Drip, Drip, Drip…

You never want to hear the water pump cycle on when no one is using water.  There’s only one thing it could be…a leak.  Now we aren’t talking about something every few minutes, or even every few hours.  It was more like once every few days, but I knew I had a leak.

Looking down at the maze of plumbing and wiring (the carpet is on the floor).
Looking down at the maze of plumbing and wiring (the carpet is on the floor) after the mattress platform was removed.

Most of my plumbing is at least somewhat accessible, and it’s all above the floor, so you wouldn’t think it would be that hard to find.  Yet looking at all of the usual suspects–fixtures, valves, the washing machine, dishwasher, pump and tanks, etc.–there were no obvious signs.  It was probably at least a couple of weeks later that I finally found signs of something wet–the carpet around the water pump.

Ok, so the water pump and/or fittings around it are leaking.  Why wasn’t it more obvious?  The drips were running down the underside of the pump body, down one of the legs, and under the carpet.  Just replacing the pump head would be simple enough (I’ve done it before…), but this time stuff was wet.  I wanted the rest of the carpet gone too.
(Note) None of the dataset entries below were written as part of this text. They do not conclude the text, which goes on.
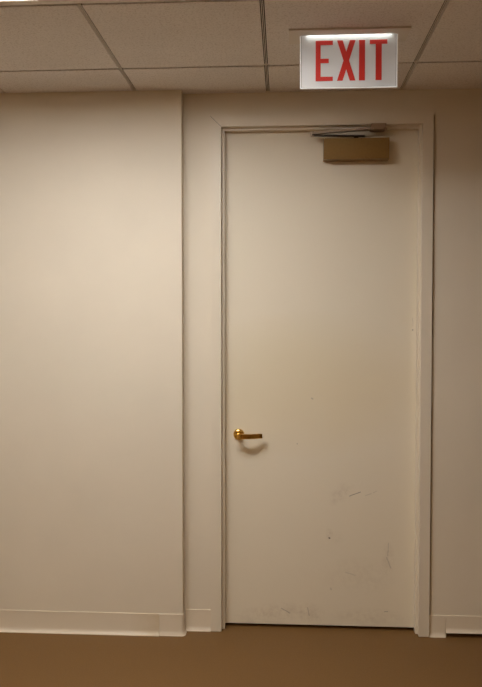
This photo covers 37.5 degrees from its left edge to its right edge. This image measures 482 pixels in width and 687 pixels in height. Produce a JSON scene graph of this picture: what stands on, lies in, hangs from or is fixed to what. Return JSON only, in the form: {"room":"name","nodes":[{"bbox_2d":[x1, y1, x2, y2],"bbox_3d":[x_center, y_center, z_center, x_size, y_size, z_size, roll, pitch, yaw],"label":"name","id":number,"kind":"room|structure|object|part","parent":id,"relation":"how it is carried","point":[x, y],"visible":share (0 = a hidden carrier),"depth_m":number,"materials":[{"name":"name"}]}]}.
{"room":"office corridor","nodes":[
{"label":"office corridor","id":0,"kind":"room"},
{"bbox_2d":[0,89,183,627],"bbox_3d":[-1.405,0.048,3.484,2.284,2.629,0.260,0,2,3],"label":"wall","id":1,"kind":"structure","parent":0,"point":[92,239],"depth_m":3.31,"materials":[{"name":"paint"}]},
{"bbox_2d":[0,609,210,636],"bbox_3d":[-1.349,1.315,3.412,2.410,0.100,0.080,0,2,3],"label":"baseboard","id":2,"kind":"structure","parent":1,"relation":"attached to","point":[11,621],"depth_m":3.35,"materials":[{"name":"plastic"}]},
{"bbox_2d":[0,0,481,93],"bbox_3d":[-0.157,-1.150,0.694,5.100,0.150,5.200,0,2,3],"label":"ceiling","id":3,"kind":"structure","parent":0,"point":[190,46],"depth_m":2.71,"materials":[{"name":"tile"}]},
{"bbox_2d":[0,0,187,5],"bbox_3d":[-0.559,-1.147,2.062,1.201,0.055,0.592,0,2,3],"label":"ceiling light","id":4,"kind":"object","parent":3,"relation":"attached to","point":[2,2],"visible":1,"depth_m":2.34,"materials":[{"name":"white metal"}]},
{"bbox_2d":[289,26,410,88],"bbox_3d":[0.395,-1.041,2.620,0.436,0.195,0.124,0,2,3],"label":"exit sign","id":5,"kind":"object","parent":3,"relation":"hanging from","point":[330,58],"visible":1,"depth_m":2.62,"materials":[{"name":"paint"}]},
{"bbox_3d":[0.396,-1.043,2.620,0.345,0.190,0.006,0,2,3],"label":"panel","id":6,"kind":"part","parent":5,"relation":"part of","materials":[{"name":"white plastic"}]},
{"bbox_2d":[0,623,481,686],"bbox_3d":[-0.148,1.498,0.932,5.100,0.100,5.500,0,2,3],"label":"floor","id":7,"kind":"structure","parent":0,"point":[241,654],"depth_m":3.09,"materials":[{"name":"carpet"}]},
{"bbox_2d":[183,88,481,634],"bbox_3d":[1.140,0.053,3.324,2.816,2.629,0.120,0,2,3],"label":"wall","id":8,"kind":"structure","parent":0,"point":[456,377],"depth_m":3.29,"materials":[{"name":"paint"}]},
{"bbox_2d":[225,123,417,626],"bbox_3d":[0.372,0.173,3.343,0.909,2.355,0.128,0,2,3],"label":"door","id":9,"kind":"structure","parent":8,"relation":"in","point":[321,226],"depth_m":3.36,"materials":[{"name":"paint"}]},
{"bbox_3d":[-0.010,0.434,3.387,0.054,0.054,0.014,0,2,3],"label":"handle","id":10,"kind":"part","parent":9,"relation":"part of","materials":[{"name":"gold metal"}]},
{"bbox_3d":[0.036,0.436,3.334,0.128,0.025,0.027,0,2,-3],"label":"lever","id":11,"kind":"part","parent":9,"relation":"part of","materials":[{"name":"gold metal"}]},
{"bbox_3d":[0.446,-0.952,3.252,0.241,0.010,0.026,0,2,3],"label":"closer arm","id":12,"kind":"part","parent":9,"relation":"part of","materials":[{"name":"metal"}]},
{"bbox_3d":[0.469,-0.973,3.250,0.301,0.028,0.022,0,2,3],"label":"closer arm","id":13,"kind":"part","parent":9,"relation":"part of","materials":[{"name":"metal"}]},
{"bbox_2d":[210,112,433,636],"bbox_3d":[0.370,0.155,3.355,1.022,2.420,0.115,0,2,3],"label":"door frame","id":14,"kind":"structure","parent":8,"relation":"attached to","point":[423,122],"depth_m":3.30,"materials":[{"name":"paint"}]},
{"bbox_2d":[429,615,445,637],"bbox_3d":[0.916,1.319,3.310,0.076,0.100,0.016,0,2,3],"label":"baseboard","id":15,"kind":"structure","parent":8,"relation":"attached to","point":[436,622],"depth_m":3.31,"materials":[{"name":"plastic"}]},
{"bbox_2d":[446,615,481,633],"bbox_3d":[1.748,1.310,3.261,1.589,0.078,0.015,0,2,3],"label":"baseboard","id":16,"kind":"structure","parent":8,"relation":"attached to","point":[454,624],"depth_m":3.31,"materials":[{"name":"plastic"}]}
]}
So there’s what the area around the pump at the end of the tank looks like, through the access door.  There are two pumps–the closest one on the floor is the leaky one that feeds all of the normal stuff; the wall-mounted one just feeds an outside faucet from the rear water tank.  Since I’ve never used that faucet, and that water tank really wasn’t integrated with the other two, it was kind of a waste.  And now I needed a pump–so it would seem there’s an opportunity to do some plumbing.

Here’s the plan:

  1. Drain the tank in the picture above.  Stuff around it is wet, so I can only presume it’s wet underneath.
  2. Disconnect the tank and move it out of the way to remove all of the carpet around and under it.
  3. Dry things out.
  4. Paint walls.
  5. Reconfigure wall-mounted pump to feed city water, and close up the pressurized part of the system as quickly as possible.
  6. Bring all 3 tanks into a manifold, and feed them into the wall mounted pump.
  7. Re-route drain lines and overflow to share a common floor penetration, and get the valves out of the middle of the floor so it can become usable storage.  (Previously, care was needed to make sure nothing would interfere with (or break) the rather vulnerable valves)
  8. Install vacuum breaker so that when tank is full it doesn’t siphon through overflow.  This was a real hassle as it was previously set up.
  9. Get rid of extra fittings for tank level sensor, and remove old one-wire sensor wiring.
  10. Re-build fascia at edge of bed, utilizing dead space around tank to enlarge floor and sneak in a shoe rack.
  11. Enlarge access door, so it’s wide enough to get your shoulders in to reach the back.  The old door was just narrow enough that it was virtually impossible for anyone older than 6.

That sounds like a lot, but really shouldn’t be too bad.  Right?